One problem of parallization of Moller-trumbore algorithm on CUDA

I attempt to compute the intersection of the rays and the triangle mesh by the Moller-Trumbore algorithm. And I test my code by one triangle mesh with 474048 triangles.

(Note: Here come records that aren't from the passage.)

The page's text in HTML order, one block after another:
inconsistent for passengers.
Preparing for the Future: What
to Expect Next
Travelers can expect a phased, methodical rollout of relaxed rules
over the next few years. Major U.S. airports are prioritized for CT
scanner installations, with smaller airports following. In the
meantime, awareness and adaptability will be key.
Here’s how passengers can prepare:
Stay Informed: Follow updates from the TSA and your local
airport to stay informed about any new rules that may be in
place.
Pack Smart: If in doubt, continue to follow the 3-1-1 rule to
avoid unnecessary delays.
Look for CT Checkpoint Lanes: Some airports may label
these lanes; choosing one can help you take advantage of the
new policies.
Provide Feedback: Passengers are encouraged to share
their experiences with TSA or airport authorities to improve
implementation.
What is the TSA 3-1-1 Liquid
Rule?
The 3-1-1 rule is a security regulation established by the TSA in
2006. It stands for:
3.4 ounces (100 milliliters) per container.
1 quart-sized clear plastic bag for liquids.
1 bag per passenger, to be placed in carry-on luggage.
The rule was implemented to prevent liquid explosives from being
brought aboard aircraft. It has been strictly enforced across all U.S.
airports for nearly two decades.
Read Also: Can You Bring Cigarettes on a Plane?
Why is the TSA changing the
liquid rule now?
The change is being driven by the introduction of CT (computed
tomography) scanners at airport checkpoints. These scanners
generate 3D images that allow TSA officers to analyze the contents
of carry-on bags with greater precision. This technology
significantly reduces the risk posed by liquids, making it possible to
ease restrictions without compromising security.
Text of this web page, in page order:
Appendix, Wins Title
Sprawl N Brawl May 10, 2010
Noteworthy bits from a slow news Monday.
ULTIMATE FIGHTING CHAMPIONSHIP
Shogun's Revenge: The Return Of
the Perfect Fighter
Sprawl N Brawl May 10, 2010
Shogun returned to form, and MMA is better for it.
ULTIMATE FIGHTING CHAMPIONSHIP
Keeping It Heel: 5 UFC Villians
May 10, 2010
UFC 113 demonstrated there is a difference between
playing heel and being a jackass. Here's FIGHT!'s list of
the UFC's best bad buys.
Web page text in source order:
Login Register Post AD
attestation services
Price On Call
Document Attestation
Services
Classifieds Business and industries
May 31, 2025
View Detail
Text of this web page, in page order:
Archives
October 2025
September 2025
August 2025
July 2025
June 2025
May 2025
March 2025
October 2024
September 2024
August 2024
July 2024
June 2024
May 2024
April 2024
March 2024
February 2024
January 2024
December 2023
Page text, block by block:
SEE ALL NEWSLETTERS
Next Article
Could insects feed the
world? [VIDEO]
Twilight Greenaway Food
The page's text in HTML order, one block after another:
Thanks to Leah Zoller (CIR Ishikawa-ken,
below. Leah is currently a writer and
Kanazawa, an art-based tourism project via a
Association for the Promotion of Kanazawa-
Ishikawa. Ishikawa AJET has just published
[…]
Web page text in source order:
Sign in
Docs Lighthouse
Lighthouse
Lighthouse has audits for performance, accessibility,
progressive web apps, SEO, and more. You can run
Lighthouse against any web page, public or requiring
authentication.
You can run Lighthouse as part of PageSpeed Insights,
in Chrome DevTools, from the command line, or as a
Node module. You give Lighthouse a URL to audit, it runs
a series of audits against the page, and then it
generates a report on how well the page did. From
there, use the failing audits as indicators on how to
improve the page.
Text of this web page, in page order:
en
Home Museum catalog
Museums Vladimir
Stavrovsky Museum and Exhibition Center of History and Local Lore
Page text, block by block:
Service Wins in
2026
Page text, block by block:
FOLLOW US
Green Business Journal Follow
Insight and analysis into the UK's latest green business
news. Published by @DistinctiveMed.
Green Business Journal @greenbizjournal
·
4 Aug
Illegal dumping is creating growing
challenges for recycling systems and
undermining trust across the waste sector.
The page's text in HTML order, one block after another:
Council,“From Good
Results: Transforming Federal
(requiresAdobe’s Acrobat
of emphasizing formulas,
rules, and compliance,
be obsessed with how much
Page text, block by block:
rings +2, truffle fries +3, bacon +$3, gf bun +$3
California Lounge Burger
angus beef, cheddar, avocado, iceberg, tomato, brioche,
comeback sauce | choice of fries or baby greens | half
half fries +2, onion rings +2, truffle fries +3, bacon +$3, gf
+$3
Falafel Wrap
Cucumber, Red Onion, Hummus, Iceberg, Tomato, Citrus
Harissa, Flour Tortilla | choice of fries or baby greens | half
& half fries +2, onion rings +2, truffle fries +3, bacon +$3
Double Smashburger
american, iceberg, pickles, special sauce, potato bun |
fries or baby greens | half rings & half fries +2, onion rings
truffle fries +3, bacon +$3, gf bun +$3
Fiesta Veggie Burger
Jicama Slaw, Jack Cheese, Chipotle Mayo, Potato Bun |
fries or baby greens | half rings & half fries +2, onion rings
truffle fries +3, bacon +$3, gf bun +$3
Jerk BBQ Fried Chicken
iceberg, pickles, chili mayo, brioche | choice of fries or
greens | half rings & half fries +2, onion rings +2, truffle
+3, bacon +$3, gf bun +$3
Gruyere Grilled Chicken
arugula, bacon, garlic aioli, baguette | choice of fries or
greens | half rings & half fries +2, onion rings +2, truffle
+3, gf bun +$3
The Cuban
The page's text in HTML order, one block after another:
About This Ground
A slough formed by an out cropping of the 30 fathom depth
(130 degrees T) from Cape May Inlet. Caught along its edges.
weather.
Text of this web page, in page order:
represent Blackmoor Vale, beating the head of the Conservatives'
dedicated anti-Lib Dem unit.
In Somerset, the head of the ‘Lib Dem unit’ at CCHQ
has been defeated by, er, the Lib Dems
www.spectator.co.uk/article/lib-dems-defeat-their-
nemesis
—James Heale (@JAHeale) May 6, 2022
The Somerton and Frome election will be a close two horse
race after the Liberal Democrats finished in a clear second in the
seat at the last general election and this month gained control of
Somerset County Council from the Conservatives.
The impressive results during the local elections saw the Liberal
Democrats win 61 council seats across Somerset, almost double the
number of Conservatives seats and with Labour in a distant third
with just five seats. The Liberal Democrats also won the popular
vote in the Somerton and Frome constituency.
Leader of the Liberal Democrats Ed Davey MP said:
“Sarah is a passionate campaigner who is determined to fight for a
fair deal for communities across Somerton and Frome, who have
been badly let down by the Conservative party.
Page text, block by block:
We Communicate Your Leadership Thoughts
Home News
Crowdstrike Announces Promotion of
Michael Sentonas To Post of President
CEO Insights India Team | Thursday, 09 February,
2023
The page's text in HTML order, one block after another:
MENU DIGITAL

After implementing the algorithm on CPU, I attempt to parallelize the code on CUDA. Below is my code:

__device__ float3 CrossProduct(float3 a, float3 b)
{
    float3 c;
    c.x = a.y*b.z - a.z*b.y;
    c.y = a.z*b.x - a.x*b.z;
    c.z = a.x*b.y - a.y*b.x;
    return c;
}

__device__ float3 IsIntersected(float3 ro, float3 rd, float3 v0, float3 v1, float3 v2)
{
    float3 s;
    s.x = -v0.x; s.y = -v0.y; s.z = -v0.z;
    ro.x += s.x; ro.y += s.y; ro.z += s.z;
    v0.x += s.x; v0.y += s.y; v0.z += s.z;
    v1.x += s.x; v1.y += s.y; v1.z += s.z;
    v2.x += s.x; v2.y += s.y; v2.z += s.z;

    float3 e1 = v1, e2 = v2;
    float3 de2 = CrossProduct(rd, e2), se1 = CrossProduct(ro, e1);

    float3 tuv;
    tuv.x = se1.x*e2.x + se1.y*e2.y + se1.z*e2.z;
    tuv.y = de2.x*ro.x + de2.y*ro.y + de2.z*ro.z;
    tuv.z = se1.x*rd.x + se1.y*rd.y + se1.z*rd.z;

    float r = de2.x*e1.x + de2.y*e1.y + de2.z*e1.z;
    tuv.x = tuv.x / r; tuv.y = tuv.y / r; tuv.z = tuv.z / r;

    return tuv;
}

__global__ void IntersectionComputation(float4 *intersection_array, float3 *ro, float3 *rd, float3 *v0, float3 *v1, float3 *v2, int num_triangle, int length_array)
{
    int triangle_id = blockIdx.x;

    int idx = threadIdx.x, idy = blockIdx.y, ray_id = idx + idy * blockDim.x;

    float3 tuv= IsIntersected(ro[ray_id], rd[ray_id], v0[triangle_id], v1[triangle_id], v2[triangle_id]);

    if (tuv.x >= 0 && tuv.y >= 0 && tuv.z >= 0 && tuv.y + tuv.z <= 1)
        {
        float4 diuv;
        diuv.w = tuv.x;
        diuv.x = triangle_id;
        diuv.y = tuv.y;
        diuv.z = tuv.z;

        for (int i = 0; i < length_array; i++)
        {
            if (intersection_array[i + length_array * ray_id].w < 0)
            {
                intersection_array[i + length_array * ray_id] = diuv;
                i = length_array;
            }
        }
    }
}

__global__ void ConvertIntersectionArrayToIntersectionPoint(float3 *intersection_point,float4 *intersection_array, int length_array)
{
    int idx = threadIdx.x, idy = blockIdx.x, id = idx + idy * blockDim.x;

    int index = -1;
    for (int i = 0; i < length_array; i++)
    {
        if (intersection_array[i + length_array * id].w >= 0)
        {
            if (index < 0)
                index = i;
            else if (intersection_array[i + length_array * id].w < intersection_array[index + length_array * id].w)
                index = i;
        }
    }

    if (index != -1)
    {
        intersection_point[id].x = intersection_array[index + length_array * id].x;
        intersection_point[id].y = intersection_array[index + length_array * id].y;
        intersection_point[id].z = intersection_array[index + length_array * id].z;
    }
}

IsIntersected computes the barycentric coordinates of the intersection of one ray and one triangle, together with the distance between the intersection and the origin of the ray.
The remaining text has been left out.